Together with the electrification strategy, the Commission proposed reforms to the EU Emissions Trading System, seeking to preserve the bloc's flagship carbon market while easing pressure on industry and encouraging investment in decarbonization.

The proposed review would make the post-2030 emissions reduction trajectory more gradual by adjusting the system's Linear Reduction Factor and would allow companies to use up to 2% of high-quality international carbon credits between 2036 and 2040.

The EU's executive arm said that the changes would provide flexibility while remaining consistent with the EU Climate Law.

The reforms also envisage over 100 billion euros in funding for industrial decarbonization before 2030 through the proposed Industrial Decarbonization Bank and a requirement that member states reinvest 50% of national ETS revenues in decarbonization projects.

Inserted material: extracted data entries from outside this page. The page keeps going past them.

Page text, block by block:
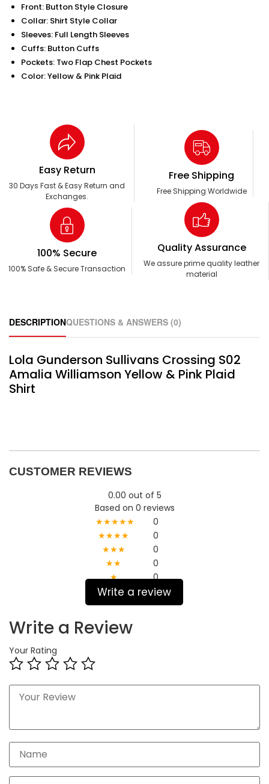
Front: Button Style Closure
Collar: Shirt Style Collar
Sleeves: Full Length Sleeves
Cuffs: Button Cuffs
Pockets: Two Flap Chest Pockets
Color: Yellow & Pink Plaid
Easy Return
30 Days Fast & Easy Return and
Exchanges.
Free Shipping
Free Shipping Worldwide
100% Secure
100% Safe & Secure Transaction
Quality Assurance
We assure prime quality leather
material
DESCRIPTIONQUESTIONS & ANSWERS (0)
Lola Gunderson Sullivans Crossing S02
Amalia Williamson Yellow & Pink Plaid
Shirt
CUSTOMER REVIEWS
0.00 out of 5
Based on 0 reviews
★★★★★
0
★★★★
0
★★★
0
★★
0
★
0
Write a review
Write a Review
Your Rating
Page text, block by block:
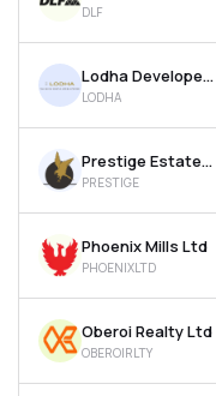
Recommendation
DLF
Lodha Developers Ltd
LODHA
Prestige Estates Projects Ltd
PRESTIGE
Phoenix Mills Ltd
PHOENIXLTD
Oberoi Realty Ltd
OBEROIRLTY
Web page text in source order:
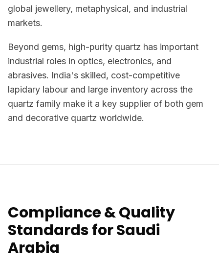
global jewellery, metaphysical, and industrial
markets.
Beyond gems, high-purity quartz has important
industrial roles in optics, electronics, and
abrasives. India's skilled, cost-competitive
lapidary labour and large inventory across the
quartz family make it a key supplier of both gem
and decorative quartz worldwide.
Compliance & Quality
Standards for Saudi
Arabia
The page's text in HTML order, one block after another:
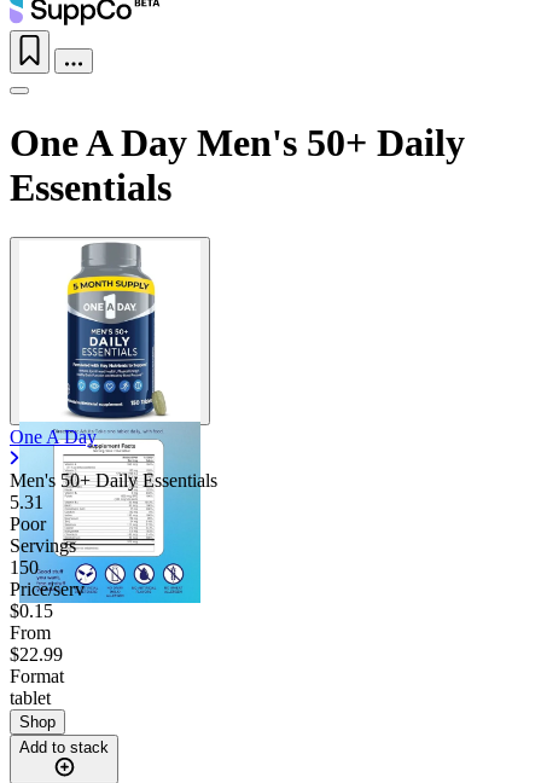
One A Day Men's 50+ Daily
Essentials
One A Day
Men's 50+ Daily Essentials
5.31
Poor
Servings
150
Price/serv
$0.15
From
$22.99
Format
tablet
Shop
Add to stack
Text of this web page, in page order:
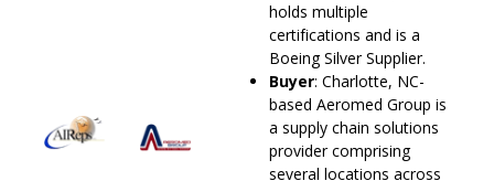
holds multiple
certifications and is a
Boeing Silver Supplier.
Buyer: Charlotte, NC-
based Aeromed Group is
a supply chain solutions
provider comprising
several locations across
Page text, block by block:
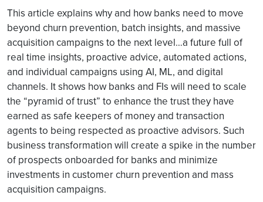
This article explains why and how banks need to move
beyond churn prevention, batch insights, and massive
acquisition campaigns to the next level…a future full of
real time insights, proactive advice, automated actions,
and individual campaigns using AI, ML, and digital
channels. It shows how banks and FIs will need to scale
the “pyramid of trust” to enhance the trust they have
earned as safe keepers of money and transaction
agents to being respected as proactive advisors. Such
business transformation will create a spike in the number
of prospects onboarded for banks and minimize
investments in customer churn prevention and mass
acquisition campaigns.
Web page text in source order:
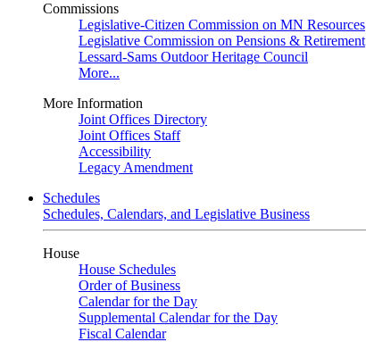
Commissions
Legislative-Citizen Commission on MN Resources
Legislative Commission on Pensions & Retirement
Lessard-Sams Outdoor Heritage Council
More...
More Information
Joint Offices Directory
Joint Offices Staff
Accessibility
Legacy Amendment
Schedules
Schedules, Calendars, and Legislative Business
House
House Schedules
Order of Business
Calendar for the Day
Supplemental Calendar for the Day
Fiscal Calendar
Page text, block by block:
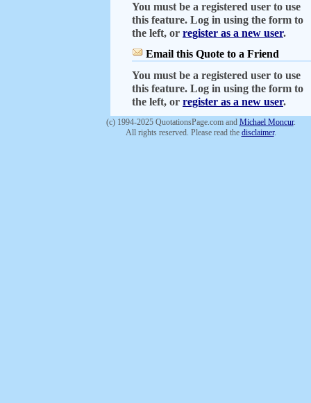
You must be a registered user to use
this feature. Log in using the form to
the left, or register as a new user.
Email this Quote to a Friend
You must be a registered user to use
this feature. Log in using the form to
the left, or register as a new user.
(c) 1994-2025 QuotationsPage.com and Michael Moncur.
All rights reserved. Please read the disclaimer.

The EU, under the electrification plan, proposed measures to narrow the price gap between electricity and natural gas, including allowing member states to reduce electricity network charges and taxes for selected consumer groups and energy-intensive industries.

The bloc also aims to accelerate smart meter deployment and ensure that electricity is not taxed more heavily than gas.

The Commission said electricity currently often costs about three times as much as gas, discouraging households and companies from switching to electric technologies such as heat pumps, electric vehicles and industrial processes.

It requires member states to work towards reducing electricity prices to no more than 2.5 times the cost of gas for households and twice the cost for industry by 2030.

The EU also plans to accelerate grid expansion, promote energy storage and demand-response technologies, support the manufacturing of clean energy technologies and develop sector-specific electrification roadmaps for industry.

It said electrification could already be applied to about 60% of industrial energy demand currently met by fossil fuels.

The Commission said Europe's dependence on imported fossil fuels had left the bloc vulnerable to geopolitical shocks, while noting that the Middle East conflict has added over 50 billion euros to Europe's fossil fuel import bill.